Stories can connect people across boundaries of distance and experience. Stories can also help activists and activist groups build power, reframe and shift oppressive dominant narratives, and help create space to grow community. Activist storytelling, when created and disseminated with intention and care, infuses our culture with myriad viewpoints and creates a kind of intervention that can help us stride toward accountability, justice, and joy. As communicators, we have the opportunity to uncover media’s intentional or unwitting replications of an oppressive society, and consciously expand its capabilities. 

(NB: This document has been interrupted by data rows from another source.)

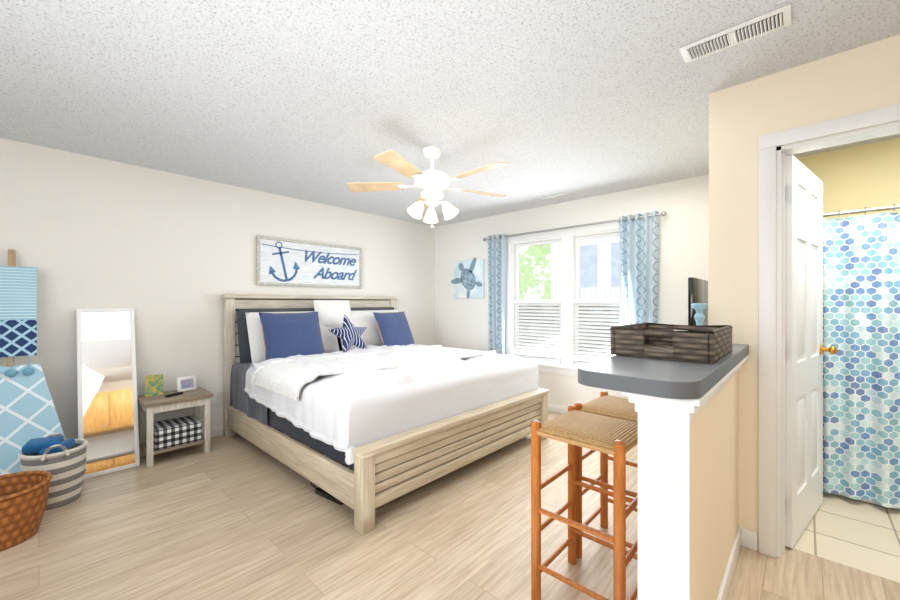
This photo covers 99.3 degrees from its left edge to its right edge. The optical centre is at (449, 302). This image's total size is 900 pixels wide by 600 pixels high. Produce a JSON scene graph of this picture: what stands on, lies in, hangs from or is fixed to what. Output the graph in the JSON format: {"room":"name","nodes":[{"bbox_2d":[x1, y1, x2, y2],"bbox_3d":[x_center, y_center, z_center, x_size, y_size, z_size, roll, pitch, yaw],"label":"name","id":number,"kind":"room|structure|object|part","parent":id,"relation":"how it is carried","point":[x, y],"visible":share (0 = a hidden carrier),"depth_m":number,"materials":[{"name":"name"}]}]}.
{"room":"bedroom","nodes":[
{"label":"bedroom","id":0,"kind":"room"},
{"bbox_2d":[0,138,434,438],"bbox_3d":[-2.561,0.060,3.414,0.120,2.440,6.955,0,0,43],"label":"wall","id":1,"kind":"structure","parent":0,"point":[169,258],"depth_m":3.35,"materials":[{"name":"white paint"}]},
{"bbox_2d":[202,425,222,437],"bbox_3d":[-2.512,1.232,3.368,0.014,0.095,6.715,0,0,43],"label":"baseboard","id":2,"kind":"structure","parent":1,"relation":"attached to","point":[216,431],"depth_m":3.65,"materials":[{"name":"white"}]},
{"bbox_2d":[210,393,216,405],"bbox_3d":[-2.261,0.922,3.644,0.006,0.115,0.070,0,0,43],"label":"wall outlet plate","id":3,"kind":"object","parent":1,"relation":"attached to","point":[213,401],"visible":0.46,"depth_m":3.65,"materials":[{"name":"white paint"}]},
{"bbox_2d":[256,235,361,287],"bbox_3d":[-1.553,-0.440,4.385,0.028,0.510,1.270,0,0,43],"label":"sign","id":4,"kind":"object","parent":1,"relation":"attached to","point":[284,262],"visible":1,"depth_m":4.31,"materials":[{"name":"white wood"}]},
{"bbox_2d":[0,411,899,599],"bbox_3d":[-0.246,1.330,1.263,6.440,0.100,6.955,0,0,43],"label":"floor","id":5,"kind":"structure","parent":0,"point":[236,516],"depth_m":2.02,"materials":[{"name":"beige wood"}]},
{"bbox_2d":[0,471,52,550],"bbox_3d":[-2.432,1.133,2.055,0.410,0.290,0.410,0,0,43],"label":"wicker basket","id":6,"kind":"object","parent":5,"relation":"on","point":[23,498],"visible":1,"depth_m":2.05,"materials":[{"name":"brown wicker"}]},
{"bbox_2d":[0,250,63,474],"bbox_3d":[-3.024,0.453,2.490,0.101,1.700,0.820,-17,-12,42],"label":"blanket ladder","id":7,"kind":"object","parent":5,"relation":"on","point":[28,412],"visible":0.85,"depth_m":2.60,"materials":[{"name":"blue fabric"}]},
{"bbox_2d":[18,433,88,509],"bbox_3d":[-2.546,1.076,2.461,0.322,0.404,0.317,0,0,43],"label":"basket","id":8,"kind":"object","parent":5,"relation":"on","point":[66,468],"visible":0.6,"depth_m":2.39,"materials":[{"name":"grey fabric"}]},
{"bbox_2d":[21,436,75,455],"bbox_3d":[-2.558,0.930,2.441,0.243,0.135,0.240,0,0,43],"label":"towels","id":9,"kind":"object","parent":8,"relation":"in","point":[38,446],"visible":0.65,"depth_m":2.40,"materials":[{"name":"blue fabric"}]},
{"bbox_2d":[76,308,139,478],"bbox_3d":[-2.664,0.663,2.978,0.025,1.265,0.345,-17,-12,42],"label":"leaning mirror","id":10,"kind":"object","parent":5,"relation":"on","point":[107,404],"visible":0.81,"depth_m":2.97,"materials":[{"name":"mirror"}]},
{"bbox_2d":[137,387,213,467],"bbox_3d":[-2.323,1.028,3.230,0.380,0.505,0.470,0,0,43],"label":"nightstand","id":11,"kind":"object","parent":5,"relation":"on","point":[196,399],"visible":0.85,"depth_m":3.16,"materials":[{"name":"beige wood"}]},
{"bbox_2d":[145,374,162,396],"bbox_3d":[-2.480,0.689,3.205,0.120,0.170,0.044,0,0,-37],"label":"book","id":12,"kind":"object","parent":11,"relation":"on","point":[153,385],"visible":1,"depth_m":3.18,"materials":[{"name":"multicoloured paper"}]},
{"bbox_2d":[165,391,182,396],"bbox_3d":[-2.311,0.764,3.198,0.045,0.018,0.130,0,0,18],"label":"remote control","id":13,"kind":"object","parent":11,"relation":"on","point":[172,394],"visible":1,"depth_m":3.19,"materials":[{"name":"black plastic"}]},
{"bbox_2d":[153,415,201,449],"bbox_3d":[-2.319,1.087,3.227,0.280,0.164,0.320,0,0,43],"label":"bin","id":14,"kind":"object","parent":11,"relation":"in","point":[168,433],"visible":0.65,"depth_m":3.15,"materials":[{"name":"fabric"}]},
{"bbox_2d":[176,375,196,391],"bbox_3d":[-2.333,0.716,3.381,0.086,0.133,0.152,0,0,43],"label":"photo frame","id":15,"kind":"object","parent":11,"relation":"on","point":[187,383],"visible":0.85,"depth_m":3.36,"materials":[{"name":"white paint"}]},
{"bbox_2d":[310,481,343,504],"bbox_3d":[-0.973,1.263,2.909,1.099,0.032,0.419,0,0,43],"label":"power strip","id":16,"kind":"object","parent":5,"relation":"on","point":[322,492],"visible":0.42,"depth_m":2.50,"materials":[{"name":"black"}]},
{"bbox_2d":[221,294,548,534],"bbox_3d":[-0.636,0.598,3.646,2.355,1.365,2.165,0,0,43],"label":"bed","id":17,"kind":"object","parent":5,"relation":"on","point":[363,407],"visible":1,"depth_m":2.92,"materials":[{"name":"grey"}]},
{"bbox_2d":[251,345,496,401],"bbox_3d":[-0.570,0.561,3.433,1.018,0.185,1.942,0,0,43],"label":"throw","id":18,"kind":"object","parent":17,"relation":"on","point":[301,379],"depth_m":3.01,"materials":[{"name":"white fabric"}]},
{"bbox_2d":[244,343,541,464],"bbox_3d":[-0.444,0.688,3.477,1.664,0.471,2.151,0,0,43],"label":"comforter","id":19,"kind":"object","parent":17,"relation":"on","point":[348,400],"depth_m":2.77,"materials":[{"name":"white fabric"}]},
{"bbox_2d":[531,405,637,599],"bbox_3d":[0.612,0.891,1.643,0.387,0.776,0.387,0,0,43],"label":"stool","id":20,"kind":"object","parent":5,"relation":"on","point":[616,438],"visible":0.75,"depth_m":1.58,"materials":[{"name":"brown wood"}]},
{"bbox_2d":[574,391,637,557],"bbox_3d":[0.891,0.891,1.943,0.387,0.776,0.387,0,0,43],"label":"stool","id":21,"kind":"object","parent":5,"relation":"on","point":[604,404],"visible":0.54,"depth_m":1.92,"materials":[{"name":"brown wood"}]},
{"bbox_2d":[622,355,748,599],"bbox_3d":[1.054,0.775,1.604,0.210,1.010,1.275,0,0,43],"label":"half-wall","id":22,"kind":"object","parent":5,"relation":"on","point":[687,489],"visible":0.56,"depth_m":1.21,"materials":[{"name":"beige paint"}]},
{"bbox_2d":[578,344,748,398],"bbox_3d":[0.980,0.243,1.634,0.360,0.050,1.328,0,0,43],"label":"countertop","id":23,"kind":"structure","parent":22,"relation":"on","point":[670,379],"depth_m":1.20,"materials":[{"name":"grey laminate"}]},
{"bbox_2d":[610,322,732,363],"bbox_3d":[0.959,0.158,1.641,0.362,0.119,0.470,0,0,43],"label":"basket tray","id":24,"kind":"object","parent":23,"relation":"on","point":[710,344],"visible":1,"depth_m":1.51,"materials":[{"name":"brown wicker"}]},
{"bbox_2d":[691,303,707,324],"bbox_3d":[1.293,0.110,1.979,0.090,0.215,0.090,0,0,43],"label":"candlestick","id":25,"kind":"object","parent":23,"relation":"on","point":[699,316],"visible":0.52,"depth_m":1.96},
{"bbox_3d":[1.937,0.850,3.046,0.488,0.860,1.030,0,0,43],"label":"dresser","id":26,"kind":"object","parent":5,"relation":"on","visible":0},
{"bbox_2d":[688,277,707,330],"bbox_3d":[1.986,0.115,3.055,0.150,0.609,0.580,0,0,43],"label":"tv","id":27,"kind":"object","parent":26,"relation":"on","point":[697,290],"visible":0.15,"depth_m":2.91,"materials":[{"name":"black"}]},
{"bbox_2d":[0,0,899,226],"bbox_3d":[-0.246,-1.210,1.263,6.440,0.100,6.955,0,0,43],"label":"ceiling","id":28,"kind":"structure","parent":0,"point":[325,102],"depth_m":2.04,"materials":[{"name":"white paint"}]},
{"bbox_2d":[347,146,507,227],"bbox_3d":[-0.100,-0.864,2.863,1.224,0.591,1.282,0,0,43],"label":"ceiling fan","id":29,"kind":"object","parent":28,"relation":"hanging from","point":[431,183],"visible":1,"depth_m":2.83,"materials":[{"name":"white"}]},
{"bbox_2d":[541,193,569,200],"bbox_3d":[1.149,-1.151,4.174,0.300,0.016,0.100,0,0,43],"label":"ceiling vent","id":30,"kind":"object","parent":28,"relation":"in","point":[555,197],"visible":1,"depth_m":4.15,"materials":[{"name":"white metal"}]},
{"bbox_2d":[679,4,791,62],"bbox_3d":[1.227,-1.151,1.658,0.380,0.016,0.140,0,0,43],"label":"ceiling vent","id":31,"kind":"object","parent":28,"relation":"in","point":[772,21],"visible":1,"depth_m":1.63,"materials":[{"name":"white metal"}]},
{"bbox_2d":[435,138,899,406],"bbox_3d":[2.080,0.060,3.766,6.200,2.440,0.120,0,0,43],"label":"wall","id":32,"kind":"structure","parent":0,"point":[462,323],"depth_m":3.72,"materials":[{"name":"white paint"}]},
{"bbox_2d":[451,257,484,298],"bbox_3d":[0.241,-0.343,5.367,0.594,0.569,0.034,0,0,43],"label":"artwork","id":33,"kind":"object","parent":32,"relation":"attached to","point":[468,281],"visible":1,"depth_m":5.32},
{"bbox_2d":[548,403,567,413],"bbox_3d":[1.146,1.232,4.539,3.720,0.095,0.018,0,0,43],"label":"baseboard","id":34,"kind":"structure","parent":32,"relation":"attached to","point":[555,408],"depth_m":4.44,"materials":[{"name":"white"}]},
{"bbox_2d":[506,222,619,376],"bbox_3d":[1.360,-0.013,4.394,1.700,1.685,0.180,0,0,43],"label":"window","id":35,"kind":"structure","parent":32,"relation":"in","point":[564,366],"depth_m":4.38,"materials":[{"name":"white wood"}]},
{"bbox_2d":[514,300,560,362],"bbox_3d":[1.057,0.333,4.655,0.640,0.732,0.047,0,0,43],"label":"window blinds","id":36,"kind":"object","parent":35,"relation":"attached to","point":[517,346],"visible":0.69,"depth_m":4.64,"materials":[{"name":"white plastic"}]},
{"bbox_2d":[574,300,619,365],"bbox_3d":[1.643,0.333,4.111,0.640,0.732,0.047,0,0,43],"label":"window blinds","id":37,"kind":"object","parent":35,"relation":"attached to","point":[595,334],"visible":0.46,"depth_m":4.17,"materials":[{"name":"white plastic"}]},
{"bbox_2d":[483,211,666,354],"bbox_3d":[1.256,-0.025,4.363,2.188,1.710,0.124,0,0,43],"label":"curtains","id":38,"kind":"object","parent":32,"relation":"attached to","point":[639,244],"visible":0.77,"depth_m":3.83,"materials":[{"name":"blue fabric"}]},
{"bbox_3d":[1.262,-0.845,4.369,2.188,0.048,0.107,0,0,43],"label":"rod","id":39,"kind":"part","parent":38,"relation":"part of","materials":[{"name":"silver metal"}]},
{"bbox_2d":[709,34,899,556],"bbox_3d":[2.375,0.060,1.329,2.450,2.440,0.120,0,0,43],"label":"wall","id":40,"kind":"structure","parent":0,"point":[743,117],"depth_m":1.99,"materials":[{"name":"beige paint"}]},
{"bbox_2d":[716,527,745,599],"bbox_3d":[1.129,1.232,1.582,0.020,0.095,1.205,0,0,43],"label":"baseboard","id":41,"kind":"structure","parent":40,"relation":"attached to","point":[740,538],"depth_m":1.77,"materials":[{"name":"white wood"}]},
{"bbox_2d":[785,155,837,547],"bbox_3d":[2.055,0.251,2.213,0.771,2.035,0.185,0,0,-37],"label":"door","id":42,"kind":"structure","parent":40,"relation":"in","point":[805,349],"depth_m":2.12,"materials":[{"name":"white paint"}]},
{"bbox_2d":[758,104,899,557],"bbox_3d":[1.983,0.212,1.693,0.950,2.135,0.156,0,0,43],"label":"door frame","id":43,"kind":"structure","parent":40,"relation":"attached to","point":[768,144],"depth_m":1.93,"materials":[{"name":"white wood"}]},
{"bbox_2d":[793,492,899,582],"bbox_3d":[3.009,1.330,1.923,2.570,0.100,1.555,0,0,43],"label":"floor","id":44,"kind":"structure","parent":0,"point":[859,535],"depth_m":2.09,"materials":[{"name":"beige tile"}]},
{"bbox_2d":[823,491,899,509],"bbox_3d":[3.276,1.055,2.211,2.320,0.450,0.520,0,0,43],"label":"bathtub","id":45,"kind":"object","parent":44,"relation":"on","point":[867,500],"depth_m":2.44,"materials":[{"name":"white paint"}]},
{"label":"outside","id":46,"kind":"structure","parent":0,"visible":0},
{"bbox_2d":[519,236,619,362],"bbox_3d":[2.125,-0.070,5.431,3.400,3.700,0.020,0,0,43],"label":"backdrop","id":47,"kind":"structure","parent":46,"point":[540,271],"depth_m":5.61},
{"bbox_3d":[2.069,0.060,-0.888,0.120,2.440,6.955,0,0,43],"label":"wall","id":48,"kind":"structure","parent":0,"visible":0},
{"bbox_2d":[823,205,899,216],"bbox_3d":[3.059,-0.580,1.977,2.330,0.060,0.060,0,0,43],"label":"shower curtain rod","id":49,"kind":"object","parent":48,"relation":"attached to","point":[883,208],"depth_m":2.40,"materials":[{"name":"silver metal"}]},
{"bbox_2d":[823,204,899,507],"bbox_3d":[2.736,0.319,2.276,1.410,1.841,0.080,0,0,43],"label":"shower curtain","id":50,"kind":"object","parent":49,"relation":"hanging from","point":[861,366],"visible":0.54,"depth_m":2.41,"materials":[{"name":"blue fabric"}]}
]}

In this one hour course, Jennifer Johnson Avril will discuss the history of activist-made media, how to apply organizing tactics to storytelling, and how to communicate for movement building.

You will be emailed a link to the workshop two hours before it begins. 

About Your Instructor

Jennifer Johnson Avril

Jennifer Johnson Avril is the Director of Advocacy Communications at Housing Works, where she amplifies a community of relentless advocates and works with her team to change the way people write, talk, post and think about HIV/AIDS, homelessness, harm reduction and racial justice. Along with her teammates, Jennifer was a 2021 recipient of the CPHS Marshall England Award for Public Health. Prior to coming to Housing Works, Jennifer project managed Unlocked, an online educational curriculum for health professionals aimed at increasing understanding and empathy for people with mental health challenges, based on the work of filmmaker Lucy Winer. She has written about HIV/AIDS issues and activism for The Body and is a proud former floor member of ACT UP NY. Jennifer recently received her MA in Media Studies + Social Change from Queens College, where she focused on activist communications for systemic disruption. She has been a communications professional for over 25 years. A lifelong New Yorker, Jennifer lives in Brooklyn with her husband, kid, two dogs, a cat who thinks he's a dog, and an actual cat.